Sec. 6 Mid-Year Loss of Coverage; Enforcement Requirements
6.1 An institution must require a student to promptly report any loss of Health Care Coverage required by this policy that occurs during the student’s required enrollment period of coverage to the institutional office charged with compliance with this policy.
6.2 Institutions must provide that failure of a student to maintain coverage as required by the Policy is a violation of the institution’s student code of conduct and grounds for disciplinary action.
Definitions
Essential Minimum Benefits: A comprehensive package of benefits and services that must be included in a PPACA compliant health care plan including:
- Ambulatory patient services
- Emergency services
- Hospitalization (such as surgery)
- Pregnancy, maternity, and newborn care (care for a mother and baby before and after the baby is born)

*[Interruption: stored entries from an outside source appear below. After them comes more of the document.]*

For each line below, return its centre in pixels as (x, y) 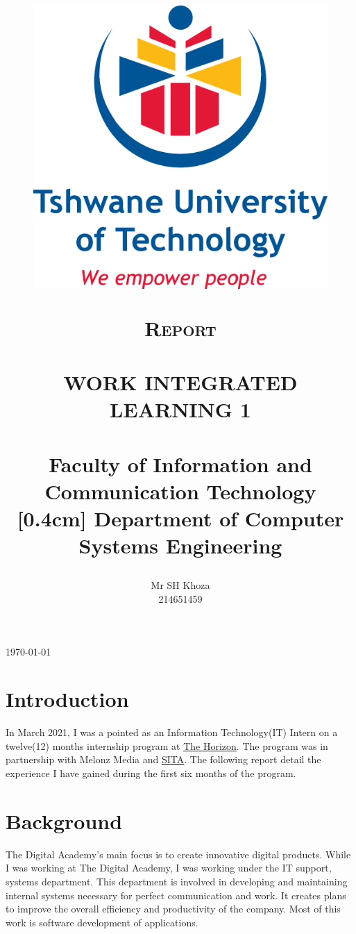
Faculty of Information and (180, 464)
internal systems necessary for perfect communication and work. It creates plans (176, 895)
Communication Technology (180, 491)
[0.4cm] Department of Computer (180, 518)
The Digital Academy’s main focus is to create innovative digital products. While (178, 854)
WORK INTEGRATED (180, 382)
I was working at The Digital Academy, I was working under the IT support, (169, 868)
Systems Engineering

- Mental health and substance use disorder services, including behavioral health treatment including counseling and psychotherapy)
- Prescription drugs
- Rehabilitative and habilitative services and devices
- Laboratory services
- Preventive and wellness services and chronic disease management
Preventative Care Medical care that must be offered to participants in health coverage with no out of pocket costs to the plan enrollee including:
- Evidenced-based items or services that have in effect a rating of "A" or "B" in the current recommendations of the United States Preventive Services Task Force (USPSTF) with respect to the individual involved;
- Immunizations for routine use in children, adolescents, and adults that have in effect a recommendation from the Advisory Committee on Immunization Practices (ACIP) of the Centers for Disease Control and Prevention (CDC) with respect to the individual involved;
- If the participant is an infant, child, or adolescent, evidence-informed preventive care and screenings provided for in the comprehensive guidelines supported by the Health Resources and Services Administration (HRSA); and
- If the participant is a women, evidence-informed preventive care and screening provided for in comprehensive guidelines supported by HRSA, to the extent not already included in certain recommendations of the USPSTF.

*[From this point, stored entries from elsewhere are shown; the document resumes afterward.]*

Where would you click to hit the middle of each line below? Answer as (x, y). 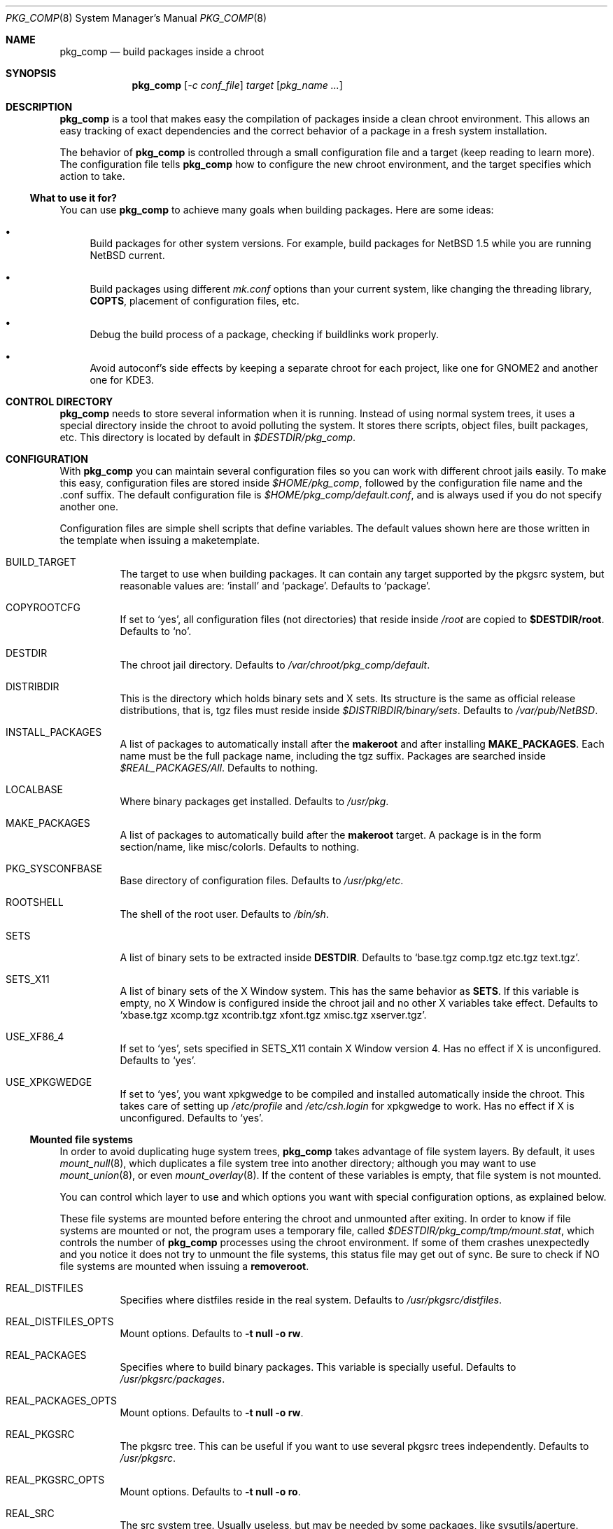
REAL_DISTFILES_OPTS (60, 1321)
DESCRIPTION (39, 107)
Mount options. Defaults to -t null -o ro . (210, 1492)
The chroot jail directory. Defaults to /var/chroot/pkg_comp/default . (275, 665)
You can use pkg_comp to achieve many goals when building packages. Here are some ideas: (277, 210)
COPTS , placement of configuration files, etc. (195, 301)
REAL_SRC (30, 1513)
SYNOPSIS (31, 73)

Short Term Limited Duration Plans Health insurance coverage provided pursuant to a contract with an issuer that has an expiration date specified in the contract (taking into account any extensions that may be elected by the policyholder without the issuer’s consent) that is less than 12 months after the original effective date of the contract. Such plans include policies for foreign students studying for only one or two semesters in the U.S.